Last Updated: April 22, 2020

During challenging times, whether a global economic crisis or declining quarterly sales, employees look to their leaders to motivate and support them. Additionally, to weather challenging times, companies need to rely on innovation to properly adapt to changing circumstances. One type of leadership style that particularly excels at motivating teams, engaging employees, and inspiring innovation during challenging times is “servant leadership”. The principle of servant leadership has been touted everywhere from HBR articles to books such as Simon Sinek’s “Leaders Eat Last”. Famous leaders such as Martin Luther King Jr., Mahatma Gandhi, and Nelson Mandela are all examples of servant leaders. Business leaders who adopt a servant leadership style will create teams who are more motivated, committed, engaged, and innovative. When hiring for servant leadership skills, there are specific values, in addition to technical skills, that we want to look for throughout the interview process such as empathy, empowerment, coaching, humbleness, and integrity.

Guide Creator:Jess Wass Coaching & Consulting

Jess Wass helps individuals and companies reach their full potential through Executive Coaching and Change Management Consulting. She is passionate about elevating ordinary managers to become exceptional leaders. To learn more about how to become an exceptional leader, reach out to me here.

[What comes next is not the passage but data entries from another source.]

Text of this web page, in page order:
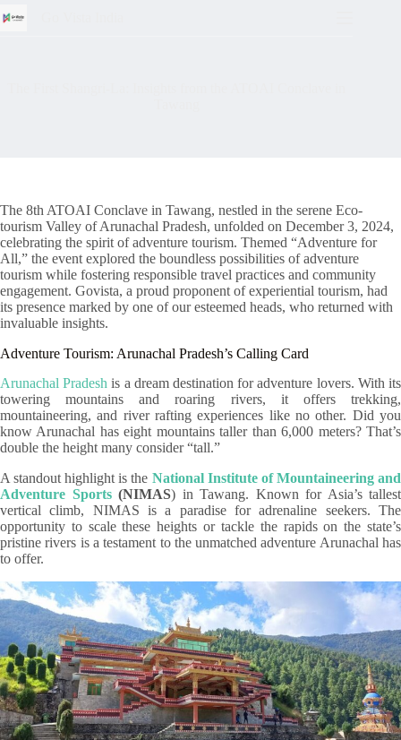
The 8th ATOAI Conclave in Tawang, nestled in the serene Eco-
tourism Valley of Arunachal Pradesh, unfolded on December 3, 2024,
celebrating the spirit of adventure tourism. Themed “Adventure for
All,” the event explored the boundless possibilities of adventure
tourism while fostering responsible travel practices and community
engagement. Govista, a proud proponent of experiential tourism, had
its presence marked by one of our esteemed heads, who returned with
invaluable insights.
Adventure Tourism: Arunachal Pradesh’s Calling Card
Arunachal Pradesh is a dream destination for adventure lovers. With its
towering mountains and roaring rivers, it offers trekking,
mountaineering, and river rafting experiences like no other. Did you
know Arunachal has eight mountains taller than 6,000 meters? That’s
double the height many consider “tall.”
A standout highlight is the National Institute of Mountaineering and
Adventure Sports(NIMAS) in Tawang. Known for Asia’s tallest
vertical climb, NIMAS is a paradise for adrenaline seekers. The
opportunity to scale these heights or tackle the rapids on the state’s
pristine rivers is a testament to the unmatched adventure Arunachal has
to offer.

Criteria this guide covers

Interview GPS organizes questions by personal values, competencies, and skills. Click a criteria to explore more questions

Safety Fostering physical, emotional, and psychological health and safety
Coaching Works to improve and reinforce performance of others
Empathy Understands and shares the feelings of others
Ethical Practice Applies integrity and accountability throughout all organizational and business practices
Motivating Others Inspires others' commitment to their work and organizational excellence

Tell me about a time when understanding your employee’s state of mind helped you achieve your goal.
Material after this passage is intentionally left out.